With the hall and the date settled I turned my attention to promotion. I contacted my printer and, after a bit of back and forth with proofs and corrections, ordered 30 beautiful posters and 500 glossy bookmarks. Both had the covers of all my books on them, the details of the launch, links to where to find me online, and a short blurb about the current book. As soon as they arrived I began handing out bookmarks to everyone I had the courage to approach. That was the hardest part for me. I am great at promoting others, lousy at promoting myself. Sounds familiar, right?
There is a local coffee shop where I hang out a lot. They know me there. So, with much trepidation I approached the owner and asked if she would sponsor the event by providing coffee. To my relief she agreed quite readily. (I have spent a lot there so I shouldn’t have been so hesitant.)
I was very fortunate because a friend I had helped with a project insisted he would provide ‘International food’ that he would cook. That proved to be a bit of a logistics problem, as I had to emphasize that this was a book launch, not a charity dinner, and that people would be dropping in and not sitting down to a full meal. “Sample only,” became a litany I had to repeat. The language and cultural barriers didn’t help, but I did finally get through. Also, I insisted that he allow me to pay for the ingredients.
About two weeks before the launch I went all over town and asked businesses to put my poster up in prominent places. Most were accommodating, all except those that had a policy against outside promos, which were mostly the corporate chains.
I also got two local bookstores to agree to take my books on consignment, and one to buy them outright. Since I wanted to keep my price the same as at the launch, those did not make me any profit. I put it down to advertising costs.

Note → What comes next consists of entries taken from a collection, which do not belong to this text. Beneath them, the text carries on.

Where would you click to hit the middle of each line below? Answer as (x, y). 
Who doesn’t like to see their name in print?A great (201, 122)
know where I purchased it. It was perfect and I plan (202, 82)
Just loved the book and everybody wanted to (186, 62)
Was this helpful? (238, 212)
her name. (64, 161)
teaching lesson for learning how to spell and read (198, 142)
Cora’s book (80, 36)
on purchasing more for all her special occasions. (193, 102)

Closer to the date, say in the last two weeks, I contacted the local paper, the local radio station, and the local TV station. All were accommodating. I had never been on TV before, but the interviewer was friendly and put me at ease (well, if you didn’t look at me squeezing my hands between my knees so they wouldn’t shake, lol). Have a look. It’s not so bad. The timing of these interviews and articles is important. Ideally they should be the week of the event,. More than a week before is too early and people lose track. In all of these, I let people know that I would do a reading from the book at 4:30.

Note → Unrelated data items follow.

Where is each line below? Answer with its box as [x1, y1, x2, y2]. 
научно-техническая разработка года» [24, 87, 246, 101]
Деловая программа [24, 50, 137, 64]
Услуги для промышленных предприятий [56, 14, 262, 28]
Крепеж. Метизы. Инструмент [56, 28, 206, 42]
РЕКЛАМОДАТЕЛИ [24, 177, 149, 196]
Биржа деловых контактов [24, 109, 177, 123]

I know that not all authors like to read, but I actually enjoy it so was comfortable doing that. I suppose my introversion is suspended for those minutes. I suggest that you only do this if you are comfortable with it. It is by no means necessary.
I also invited the press to come and take pictures at the event. Bold moves for me but, as I said, I’ve learned a thing or two. To my surprise the local radio station put the event on their newscast and also showed up for a pic to post on their Facebook page. The paper also came and took a pic, which they printed with a nice caption.

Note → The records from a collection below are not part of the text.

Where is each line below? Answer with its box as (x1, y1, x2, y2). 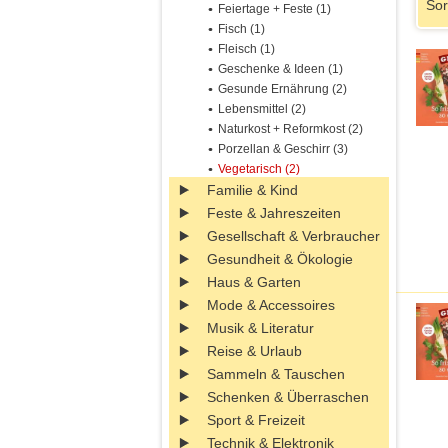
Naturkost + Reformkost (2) (218, 122, 363, 136)
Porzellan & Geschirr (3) (218, 142, 348, 156)
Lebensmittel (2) (218, 102, 306, 116)
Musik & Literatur (207, 320, 314, 336)
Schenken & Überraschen (207, 389, 369, 405)
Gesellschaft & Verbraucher (207, 228, 380, 244)
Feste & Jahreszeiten (207, 205, 341, 221)
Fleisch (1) (218, 42, 275, 56)
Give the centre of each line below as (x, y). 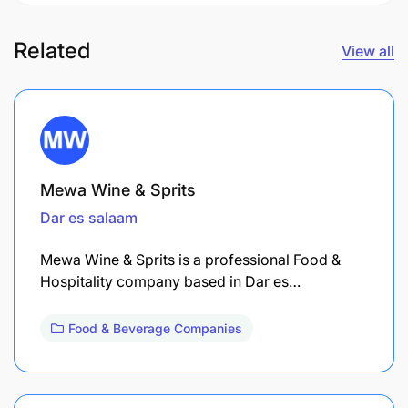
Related (52, 50)
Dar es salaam (89, 217)
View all (368, 51)
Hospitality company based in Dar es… (170, 281)
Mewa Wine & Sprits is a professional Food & (190, 259)
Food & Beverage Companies (155, 328)
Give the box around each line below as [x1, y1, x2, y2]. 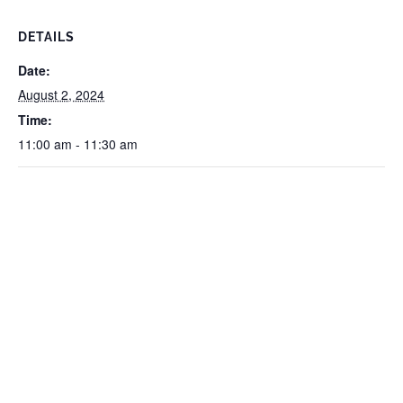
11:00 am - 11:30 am [18, 135, 138, 153]
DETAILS [18, 30, 75, 44]
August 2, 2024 [18, 85, 104, 103]
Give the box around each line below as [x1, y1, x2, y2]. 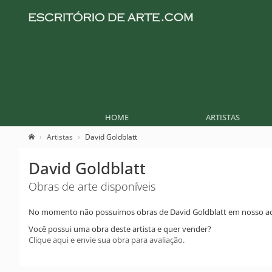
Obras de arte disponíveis [29, 179, 155, 194]
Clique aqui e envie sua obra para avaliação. [29, 234, 185, 245]
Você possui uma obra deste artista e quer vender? [29, 223, 211, 234]

Then, in the days before the big event, I set to baking some goodies to have for the guests. I also enlisted some help. Two friends to serve food, so that we could control the amounts and not run out, and my daughter to keep track of the money and numbers of guests so I would be free to sign books and greet people.
On the day of the event it took very little time to set up the room with tables, chairs, tablecloths (paper) and get the food ready to go. The event was set to begin at 3 pm. At 2:30 we all looked at each other twiddling our thumbs and wondering why we were there so early.
Results? About 60 people showed up. I sold 46 books. That was enough to cover the cost of the books and the food. I offered the entire trilogy at a discount for those who had not purchased the first two. That proved to be a good decision. About twenty guests stayed for the reading, which really surprised me. I met a new contact who told me about another place where I could possibly sell my books and extend my reach. (note to self – follow up on that lead).
I do want to stress that the food element is not necessary and possibly even advised. Had my friend not insisted I would have skipped that part but it worked well for me. I do think it attracted more visitors but doubt it affected the number of sales.
Last words. Preparation and planning are the keys. Be brave – bold even. And it gets better with each new book.